• [Your task]: Repeat the span of the entries below that starts at the line with "virtualenv --install-site-packages my-third-virtualenv" and ends at the line with "github.com issues [57, 40, 103, 47]", nothing more. Skip the pictures.

• [Recorded data]:
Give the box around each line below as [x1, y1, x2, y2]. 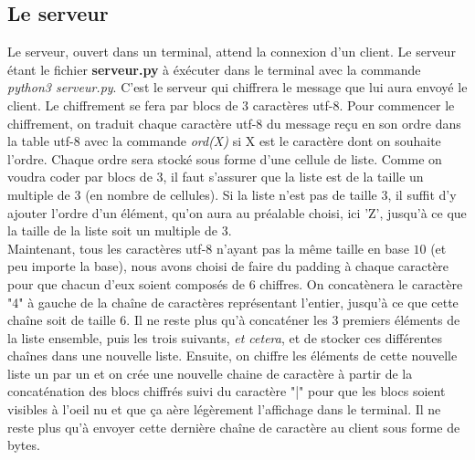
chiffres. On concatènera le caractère [259, 274, 463, 293]
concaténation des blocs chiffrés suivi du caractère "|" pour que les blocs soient [7, 382, 446, 401]
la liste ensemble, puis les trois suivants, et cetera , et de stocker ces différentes [7, 328, 442, 347]
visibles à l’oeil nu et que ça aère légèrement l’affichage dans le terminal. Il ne [7, 400, 441, 419]
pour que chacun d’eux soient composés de [7, 274, 246, 293]
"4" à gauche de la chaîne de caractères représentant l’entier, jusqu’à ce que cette [7, 292, 459, 311]
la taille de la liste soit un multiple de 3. [7, 221, 232, 240]
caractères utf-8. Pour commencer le [252, 95, 455, 114]
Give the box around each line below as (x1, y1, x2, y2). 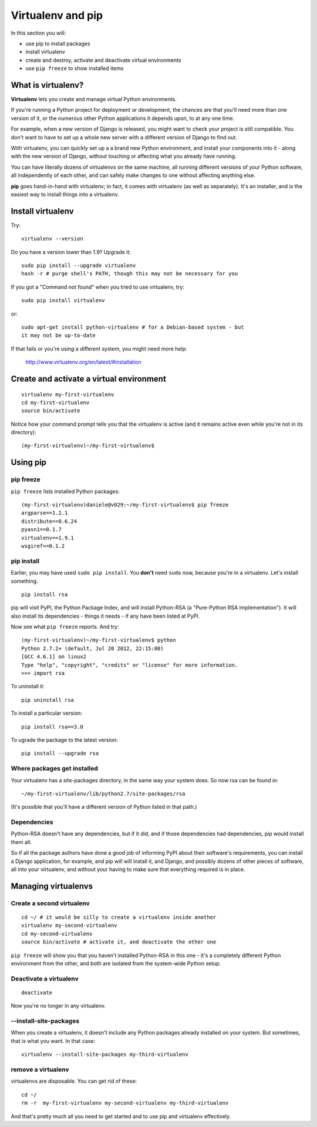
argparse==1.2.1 (21, 509, 68, 516)
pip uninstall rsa (21, 696, 75, 703)
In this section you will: (11, 29, 66, 36)
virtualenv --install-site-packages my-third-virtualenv (21, 1051, 189, 1058)
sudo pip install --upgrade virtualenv (21, 262, 136, 269)
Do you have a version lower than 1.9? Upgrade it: (11, 248, 131, 255)
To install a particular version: (11, 709, 82, 717)
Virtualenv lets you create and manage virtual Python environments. (11, 96, 177, 103)
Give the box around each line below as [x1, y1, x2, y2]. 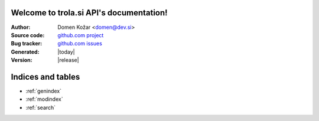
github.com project [57, 31, 104, 38]
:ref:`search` [25, 104, 56, 111]
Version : [11, 57, 32, 64]
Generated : [11, 48, 40, 55]
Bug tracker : [11, 40, 43, 47]
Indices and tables [11, 71, 80, 82]
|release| [57, 57, 79, 64]
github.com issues [57, 40, 103, 47]
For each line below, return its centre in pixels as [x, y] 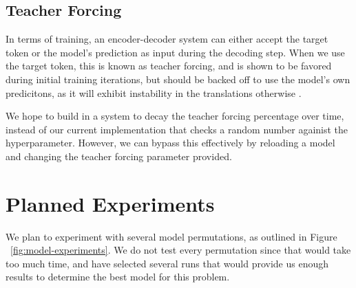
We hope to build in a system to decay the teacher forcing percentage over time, [175, 116]
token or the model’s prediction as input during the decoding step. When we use [175, 52]
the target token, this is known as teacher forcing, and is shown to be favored [169, 66]
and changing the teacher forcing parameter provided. [119, 156]
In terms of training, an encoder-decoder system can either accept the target [167, 39]
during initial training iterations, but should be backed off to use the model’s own [178, 79]
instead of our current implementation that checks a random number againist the [177, 129]
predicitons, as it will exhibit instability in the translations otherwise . [154, 92]
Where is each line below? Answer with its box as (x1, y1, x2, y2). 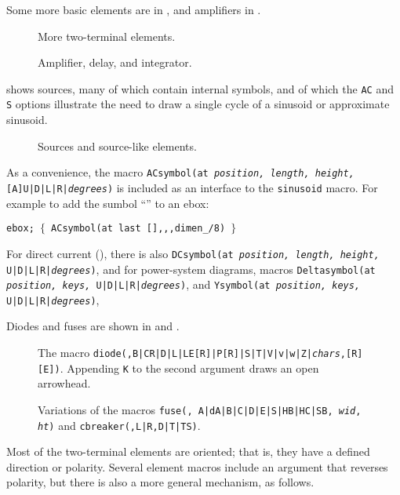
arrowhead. (38, 375, 91, 391)
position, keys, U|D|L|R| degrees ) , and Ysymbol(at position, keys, (6, 276, 361, 293)
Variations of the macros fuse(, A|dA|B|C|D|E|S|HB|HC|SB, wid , (38, 401, 362, 417)
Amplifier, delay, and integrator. (38, 54, 192, 71)
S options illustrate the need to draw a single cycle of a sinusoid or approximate (6, 96, 390, 112)
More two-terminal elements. (38, 27, 176, 44)
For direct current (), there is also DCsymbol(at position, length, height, (6, 245, 380, 261)
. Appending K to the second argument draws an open (60, 359, 319, 376)
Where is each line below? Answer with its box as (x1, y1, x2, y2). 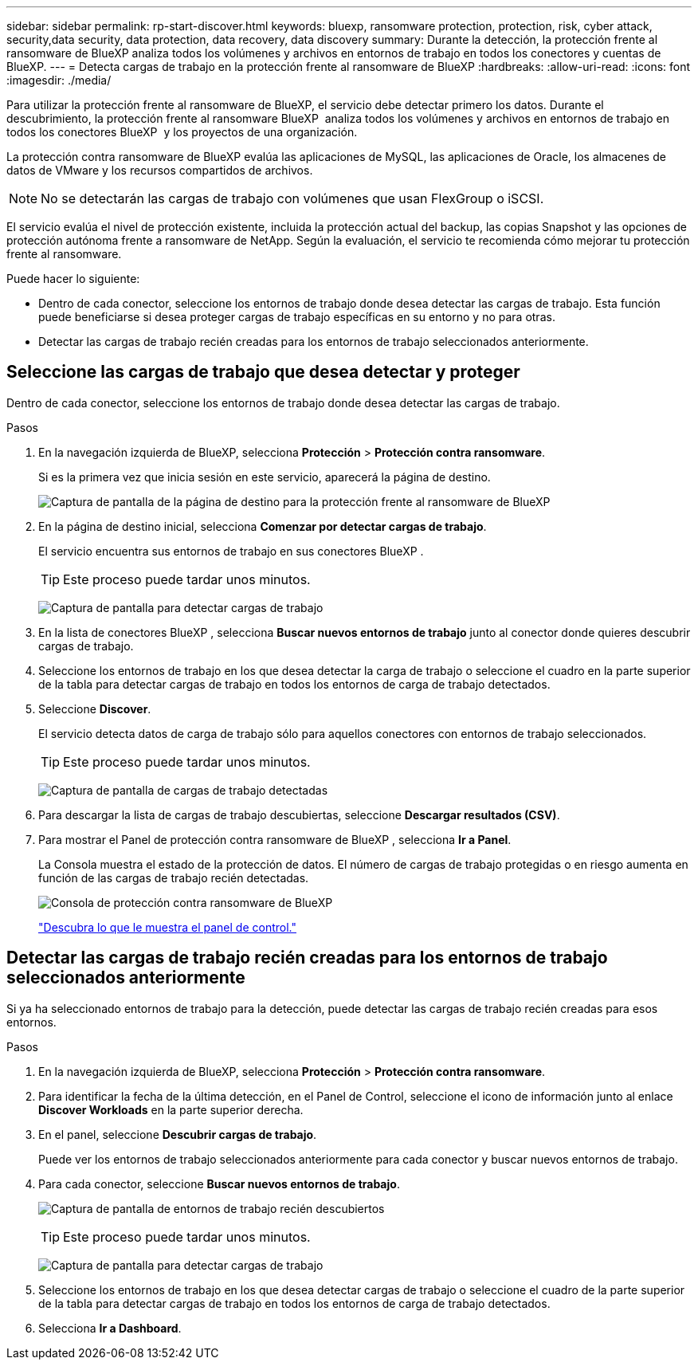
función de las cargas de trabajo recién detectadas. (38, 870, 309, 885)
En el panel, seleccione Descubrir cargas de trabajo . (38, 1127, 317, 1141)
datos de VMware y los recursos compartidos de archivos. (6, 163, 313, 177)
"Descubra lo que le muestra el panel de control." (38, 920, 296, 934)
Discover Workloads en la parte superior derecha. (38, 1102, 304, 1117)
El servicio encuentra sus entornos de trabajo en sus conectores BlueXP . (38, 544, 424, 558)
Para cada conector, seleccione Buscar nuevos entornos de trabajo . (38, 1176, 400, 1191)
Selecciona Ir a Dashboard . (38, 1321, 182, 1335)
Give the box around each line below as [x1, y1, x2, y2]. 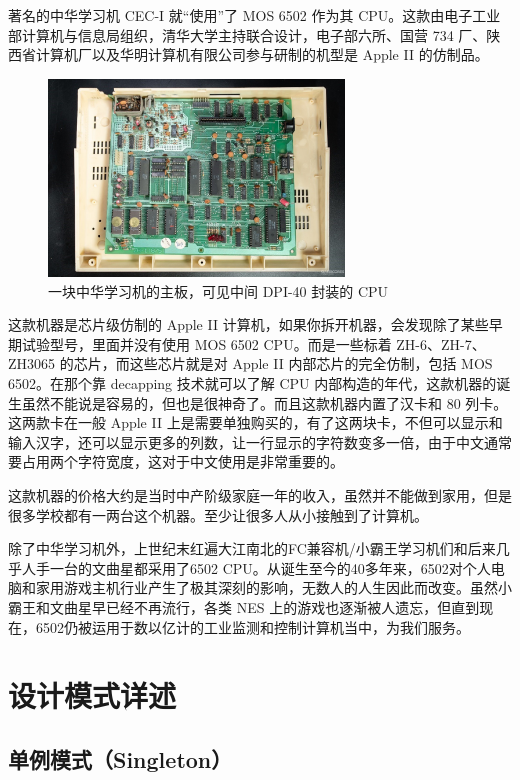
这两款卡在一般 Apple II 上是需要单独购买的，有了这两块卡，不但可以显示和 [8, 412, 503, 433]
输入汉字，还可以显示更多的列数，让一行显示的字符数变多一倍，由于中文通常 [8, 431, 512, 452]
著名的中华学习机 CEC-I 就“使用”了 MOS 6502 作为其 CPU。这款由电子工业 [8, 5, 501, 25]
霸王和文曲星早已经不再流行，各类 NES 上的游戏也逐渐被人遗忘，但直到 [8, 596, 480, 617]
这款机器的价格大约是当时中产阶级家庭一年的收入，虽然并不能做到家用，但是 [8, 484, 512, 505]
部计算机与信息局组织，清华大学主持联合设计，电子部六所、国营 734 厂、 [8, 24, 487, 45]
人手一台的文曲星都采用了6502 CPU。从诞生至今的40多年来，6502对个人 [21, 557, 491, 578]
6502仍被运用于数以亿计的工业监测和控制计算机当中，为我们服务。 [35, 616, 470, 637]
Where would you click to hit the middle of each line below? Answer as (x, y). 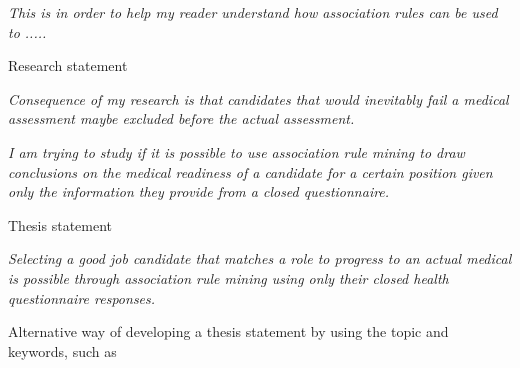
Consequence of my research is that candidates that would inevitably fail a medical (258, 98)
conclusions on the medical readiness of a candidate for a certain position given (250, 171)
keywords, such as (62, 350)
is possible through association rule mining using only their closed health (228, 277)
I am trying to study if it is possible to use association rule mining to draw (236, 151)
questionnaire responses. (82, 297)
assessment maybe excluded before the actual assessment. (181, 118)
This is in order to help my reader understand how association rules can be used (253, 12)
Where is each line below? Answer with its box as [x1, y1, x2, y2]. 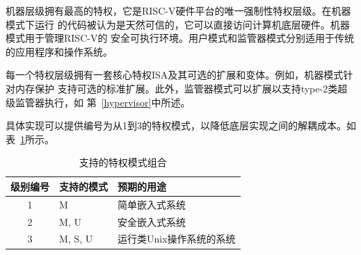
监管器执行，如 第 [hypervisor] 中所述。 [15, 94, 191, 109]
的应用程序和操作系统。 [6, 44, 113, 58]
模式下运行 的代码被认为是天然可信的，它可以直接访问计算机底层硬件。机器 [6, 17, 350, 31]
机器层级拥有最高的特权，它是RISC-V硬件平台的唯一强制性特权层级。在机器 [6, 3, 351, 17]
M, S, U [59, 231, 93, 246]
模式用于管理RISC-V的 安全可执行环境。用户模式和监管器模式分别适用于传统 [6, 31, 355, 45]
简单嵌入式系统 [118, 197, 186, 211]
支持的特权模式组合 [79, 155, 167, 170]
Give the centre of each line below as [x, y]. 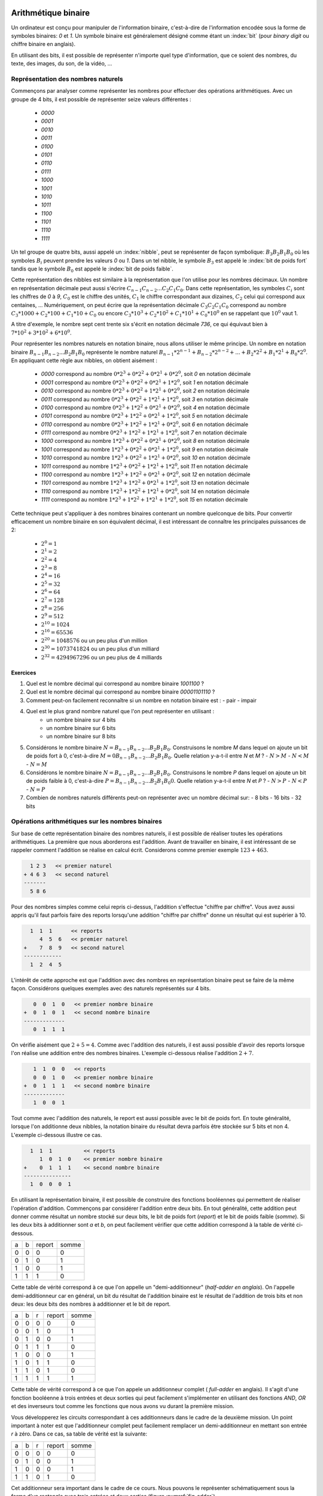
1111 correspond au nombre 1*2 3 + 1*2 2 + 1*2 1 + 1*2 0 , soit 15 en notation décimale [144, 499]
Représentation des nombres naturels [67, 79]
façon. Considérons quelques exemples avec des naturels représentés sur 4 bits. [111, 988]
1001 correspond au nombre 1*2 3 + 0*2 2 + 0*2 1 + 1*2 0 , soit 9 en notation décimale [144, 449]
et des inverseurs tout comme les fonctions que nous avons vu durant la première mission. [123, 1406]
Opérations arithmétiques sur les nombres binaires [87, 822]
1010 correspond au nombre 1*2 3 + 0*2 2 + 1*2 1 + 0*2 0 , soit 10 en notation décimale [146, 457]
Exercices [24, 673]
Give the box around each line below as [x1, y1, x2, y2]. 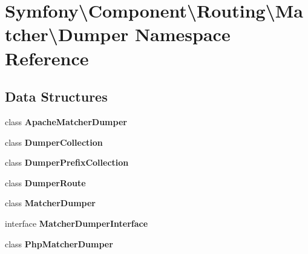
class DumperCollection [5, 135, 103, 148]
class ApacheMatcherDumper [5, 115, 127, 128]
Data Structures [5, 87, 108, 106]
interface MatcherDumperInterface [5, 217, 148, 229]
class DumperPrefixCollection [5, 156, 129, 169]
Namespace [134, 22, 231, 47]
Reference [5, 45, 89, 70]
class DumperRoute [5, 176, 86, 189]
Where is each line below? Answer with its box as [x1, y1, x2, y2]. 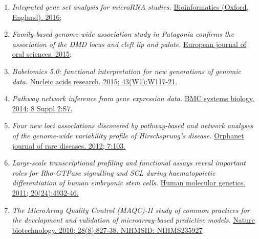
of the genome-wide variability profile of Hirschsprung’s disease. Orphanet [12, 130, 244, 140]
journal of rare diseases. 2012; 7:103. [12, 140, 126, 151]
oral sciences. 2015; [12, 49, 72, 59]
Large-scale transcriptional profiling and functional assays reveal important [12, 157, 246, 168]
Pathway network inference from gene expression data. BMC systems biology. [12, 93, 254, 104]
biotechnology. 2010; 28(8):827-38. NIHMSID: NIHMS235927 [12, 224, 203, 235]
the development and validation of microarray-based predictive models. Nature [12, 214, 255, 225]
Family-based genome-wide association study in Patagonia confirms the [12, 29, 234, 39]
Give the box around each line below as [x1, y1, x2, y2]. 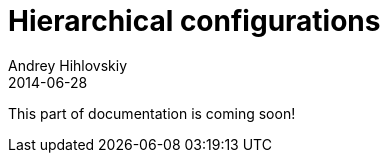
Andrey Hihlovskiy [8, 56, 128, 74]
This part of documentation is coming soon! [8, 104, 296, 122]
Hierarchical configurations [8, 4, 381, 38]

• [Problem solution]:
virtualenv --install-site-packages my-third-virtualenv (21, 1051, 189, 1058)
sudo pip install --upgrade virtualenv (21, 262, 136, 269)
Do you have a version lower than 1.9? Upgrade it: (11, 248, 131, 255)
To install a particular version: (11, 709, 82, 717)
Virtualenv lets you create and manage virtual Python environments. (11, 96, 177, 103)
Give the box around each line below as [x1, y1, x2, y2]. 
github.com project [57, 31, 104, 38]
:ref:`search` [25, 104, 56, 111]
Version : [11, 57, 32, 64]
Generated : [11, 48, 40, 55]
Bug tracker : [11, 40, 43, 47]
Indices and tables [11, 71, 80, 82]
|release| [57, 57, 79, 64]
github.com issues [57, 40, 103, 47]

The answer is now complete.